Me too. I just bumped over this amount a couple months ago by a very small amount after a promotion. I was never at all close to the number before in my whole government career (but I made this much in the private sector nearly 20 years ago).
Anonymous
It's in the regs. If your salary is over $250,600, there's no severance. This is your salary including your locality pay. Opm's definition of basic pay always includes locality pay. It does not include bonuses.

Ineligibility for Severance Pay
An employee is not eligible for severance pay if he or she—
holds a position for which the rate of basic pay is fixed at an Executive Schedule (EX) rate or has a rate of basic pay in excess of the official rate of pay for EX level I.

https://www.opm.gov/policy-data-oversight/pay-leave/pay-administration/fact-sheets/severance-pay/
Anonymous
Anonymous wrote:It's in the regs. If your salary is over $250,600, there's no severance. This is your salary including your locality pay. Opm's definition of basic pay always includes locality pay. It does not include bonuses.

Ineligibility for Severance Pay
An employee is not eligible for severance pay if he or she—
holds a position for which the rate of basic pay is fixed at an Executive Schedule (EX) rate or has a rate of basic pay in excess of the official rate of pay for EX level I.

https://www.opm.gov/policy-data-oversight/pay-leave/pay-administration/fact-sheets/severance-pay/


Inal but I don't think so. I believe that cap is for pay set under GS or 5376. But I'm happy to be corrected on that.
Anonymous
Anonymous wrote:It's in the regs. If your salary is over $250,600, there's no severance. This is your salary including your locality pay. Opm's definition of basic pay always includes locality pay. It does not include bonuses.

Ineligibility for Severance Pay
An employee is not eligible for severance pay if he or she—
holds a position for which the rate of basic pay is fixed at an Executive Schedule (EX) rate or has a rate of basic pay in excess of the official rate of pay for EX level I.

https://www.opm.gov/policy-data-oversight/pay-leave/pay-administration/fact-sheets/severance-pay/


I think there is more autonomy than this at finregs where there is higher pay.
Anonymous
Did anybody from FDIC get info about severance yet?
Anonymous
Anonymous wrote:
Anonymous wrote:It's in the regs. If your salary is over $250,600, there's no severance. This is your salary including your locality pay. Opm's definition of basic pay always includes locality pay. It does not include bonuses.

Ineligibility for Severance Pay
An employee is not eligible for severance pay if he or she—
holds a position for which the rate of basic pay is fixed at an Executive Schedule (EX) rate or has a rate of basic pay in excess of the official rate of pay for EX level I.

https://www.opm.gov/policy-data-oversight/pay-leave/pay-administration/fact-sheets/severance-pay/


I think there is more autonomy than this at finregs where there is higher pay.


I'm at one and there is zero autonomy about it.

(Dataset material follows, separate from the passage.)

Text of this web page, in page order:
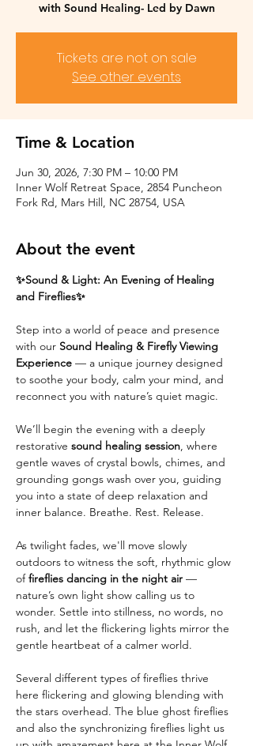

OPM steps in and applies the rules, if we're lucky enough and they don't eliminate the entire series or offices. I went through a RIF before.
Anonymous
Anonymous wrote:
Anonymous wrote:
Anonymous wrote:
Anonymous wrote:
Anonymous wrote:$250K? Jeez no wonder.you are being fired


This is low pay for educated people with in demand skills. But you wouldn't know. Of course.

Such person should be the employer, not the employee.


These people are SES and supervise hundreds of people. Ours are worth a whole lot more than 250k and would get more in private sector.


+1

My brother is a CEO of a nonprofit, and his salary is 4M/yr. Should he decide to work for GS, his salary would be 40M/year.


That's a non-profit I would never donate to. Wasteful.
Anonymous
Anonymous wrote:
Anonymous wrote:
Anonymous wrote:$250K? Jeez no wonder.you are being fired


This is low pay for educated people with in demand skills. But you wouldn't know. Of course.


Boohoo. $250K +?? You got fired for your bloated pay on my tax dollars. What skills do you have outside of government?


Why don't you go first and tell us about your skills that make you so valuable in the private sector?